Che nostalgia del tempo in cui si poteva simpatizzare e persino litigare. Ora anche le riunioni si svolgono a distanza. Zoom è la piattaforma più nota. Conoscevamo il disagio delle videoconferenze di lavoro, in cui si restava ipnotizzati dallo schermo, passivi, impossibilitati a interagire, commentare con libertà. Si rimpiange l’atmosfera, il bisbiglio delle riunioni, gli incontri, i dispareri che diventavano occasioni di crescita, i crocchi in cui si intrecciavano relazioni, ma soprattutto si pensava e si confrontavano idee e soluzioni. Tecnicamente (altro vocabolo chiave!) tutto ciò è possibile anche da lontano, da remoto, come dicono, ma la differenza è enorme. Gli uomini primi, dunque, sono una specie nuova, su cui si chineranno gli antropologi culturali più che gli scienziati sociali.

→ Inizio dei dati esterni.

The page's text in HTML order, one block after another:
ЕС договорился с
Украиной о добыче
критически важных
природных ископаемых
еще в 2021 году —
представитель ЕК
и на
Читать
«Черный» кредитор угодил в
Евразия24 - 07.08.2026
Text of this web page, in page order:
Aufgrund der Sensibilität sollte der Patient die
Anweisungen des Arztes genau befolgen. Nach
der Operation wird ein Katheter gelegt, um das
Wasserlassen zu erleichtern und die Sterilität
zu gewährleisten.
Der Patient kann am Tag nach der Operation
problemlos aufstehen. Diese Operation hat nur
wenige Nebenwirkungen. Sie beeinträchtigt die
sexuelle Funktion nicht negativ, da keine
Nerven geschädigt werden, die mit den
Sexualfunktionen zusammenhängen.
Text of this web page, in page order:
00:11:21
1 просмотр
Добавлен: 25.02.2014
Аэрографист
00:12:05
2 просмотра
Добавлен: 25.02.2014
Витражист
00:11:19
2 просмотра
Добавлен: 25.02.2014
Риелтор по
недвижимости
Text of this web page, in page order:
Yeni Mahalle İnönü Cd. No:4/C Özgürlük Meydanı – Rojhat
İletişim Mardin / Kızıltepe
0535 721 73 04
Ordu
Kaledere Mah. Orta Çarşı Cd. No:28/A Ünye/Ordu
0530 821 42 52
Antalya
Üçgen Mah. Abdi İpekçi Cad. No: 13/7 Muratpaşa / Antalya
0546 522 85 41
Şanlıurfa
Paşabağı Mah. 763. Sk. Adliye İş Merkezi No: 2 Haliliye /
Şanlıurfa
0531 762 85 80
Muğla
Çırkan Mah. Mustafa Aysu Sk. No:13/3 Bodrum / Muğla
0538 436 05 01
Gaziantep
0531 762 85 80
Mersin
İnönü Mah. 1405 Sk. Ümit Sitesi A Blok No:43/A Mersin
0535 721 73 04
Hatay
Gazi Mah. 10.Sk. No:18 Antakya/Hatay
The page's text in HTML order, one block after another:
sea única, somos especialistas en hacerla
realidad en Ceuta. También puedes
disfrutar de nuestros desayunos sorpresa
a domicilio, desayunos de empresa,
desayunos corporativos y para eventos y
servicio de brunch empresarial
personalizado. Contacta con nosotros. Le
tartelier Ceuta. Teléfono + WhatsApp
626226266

Intanto la pubblicità, sismografo dei cambiamenti sociali, propaganda nuove marche di ansiolitici, segno che, per ora, il vecchio homo sapiens non ce la fa. L’angoscia si estende e fa chiedere, esigere dosi sempre maggiori di sicurezza, nella forma di ordini del potere e di paradisi artificiali. Psicologi e farmacisti segnalano un’impennata nel consumo di certe sostanze, gli insegnanti sono confusi davanti al nuovo mantra, DAD, la didattica a distanza. Quanto a chi studia, temiamo che una generazione si stia perdendo, con immense ricadute sociali e un divario crescente tra i ricchi, che continueranno ad avere un’istruzione, e tutti gli altri. Per strada, vediamo code spettrali e silenziose. Gli uomini d’amore hanno perduto la libertà. La cattività li atterrisce, ma la paura reciproca li blocca. Taci, il nemico ti ascolta, ma non sai chi è. Homo homini virus: durerà a lungo.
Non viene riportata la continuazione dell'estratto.